What you will do: Could you repeat the data word for word while skipping the pictures?

Supplied material:

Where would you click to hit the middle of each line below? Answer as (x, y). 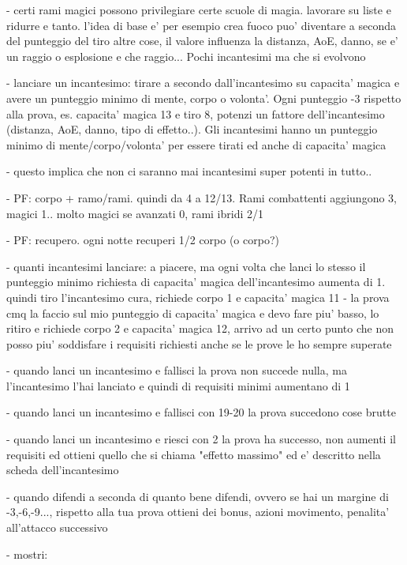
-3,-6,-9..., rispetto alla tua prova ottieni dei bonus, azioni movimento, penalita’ (198, 512)
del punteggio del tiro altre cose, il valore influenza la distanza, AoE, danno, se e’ (202, 41)
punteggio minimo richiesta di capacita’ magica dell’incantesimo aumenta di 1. (196, 282)
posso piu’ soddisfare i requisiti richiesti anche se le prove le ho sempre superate (199, 343)
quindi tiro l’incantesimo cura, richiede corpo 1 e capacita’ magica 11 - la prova (198, 297)
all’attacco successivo (57, 527)
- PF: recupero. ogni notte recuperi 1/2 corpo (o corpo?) (143, 240)
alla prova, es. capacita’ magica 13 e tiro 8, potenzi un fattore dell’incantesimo (196, 113)

Response for this exercise:
Where would you click to hit the middle of each line below? Answer as (x, y). 
-3,-6,-9..., rispetto alla tua prova ottieni dei bonus, azioni movimento, penalita’ (198, 512)
del punteggio del tiro altre cose, il valore influenza la distanza, AoE, danno, se e’ (202, 41)
punteggio minimo richiesta di capacita’ magica dell’incantesimo aumenta di 1. (196, 282)
posso piu’ soddisfare i requisiti richiesti anche se le prove le ho sempre superate (199, 343)
quindi tiro l’incantesimo cura, richiede corpo 1 e capacita’ magica 11 - la prova (198, 297)
all’attacco successivo (57, 527)
- PF: recupero. ogni notte recuperi 1/2 corpo (o corpo?) (143, 240)
alla prova, es. capacita’ magica 13 e tiro 8, potenzi un fattore dell’incantesimo (196, 113)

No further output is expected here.